64 bytes from puppetmaster.local (192.168.1.100): icmp_seq=1 ttl=64 time=0.286 ms
64 bytes from puppetmaster.local (192.168.1.100): icmp_seq=2 ttl=64 time=0.391 ms
64 bytes from puppetmaster.local (192.168.1.100): icmp_seq=3 ttl=64 time=0.445 ms
64 bytes from puppetmaster.local (192.168.1.100): icmp_seq=4 ttl=64 time=0.275 ms
64 bytes from puppetmaster.local (192.168.1.100): icmp_seq=5 ttl=64 time=2.02 ms
64 bytes from puppetmaster.local (192.168.1.100): icmp_seq=6 ttl=64 time=15.3 ms
RSA SA Server IP Address : 192.168.1.100
Kindly suggest and help regarding the same. Thanks.
Hello Deepanshu ,
Command "puppet cert list" only lists the new certificate request. If you want to see all signed certificate , please use "puppet cert list -a" .

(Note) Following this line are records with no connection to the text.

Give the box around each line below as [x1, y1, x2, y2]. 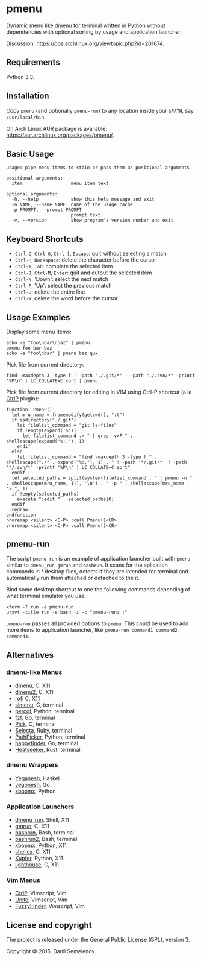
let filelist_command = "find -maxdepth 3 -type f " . [17, 454, 158, 460]
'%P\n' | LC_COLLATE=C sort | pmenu [6, 378, 98, 384]
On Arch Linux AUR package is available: [6, 125, 107, 132]
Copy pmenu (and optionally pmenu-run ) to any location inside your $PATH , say [6, 107, 194, 114]
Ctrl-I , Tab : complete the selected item [14, 263, 113, 270]
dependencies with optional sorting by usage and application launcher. [6, 28, 182, 35]
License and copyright [6, 920, 92, 930]
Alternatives [6, 650, 54, 660]

note: If you are re-adding a device to the same SA server , then you need to remove the old certificate from SA server. So if you want to re-add (re-Discover the node) you need to do all the steps I have mentioned in my previous comment and the following commands on the SA appliance (puppetmaster).
Before anything go to SA UI -> administration -> appliances and remove the appliance you want to re-discover. follow the steps in my previous comment till starting up the puppet service , then go to SA and find the old certificate :
puppet cert list -a
then remove the old certificate from SA server by :
puppet cert clean NodeID
Then go back to the Decoder and start the puppet service. Now you should be able to see the new certificate and it means SA should be able to discover it.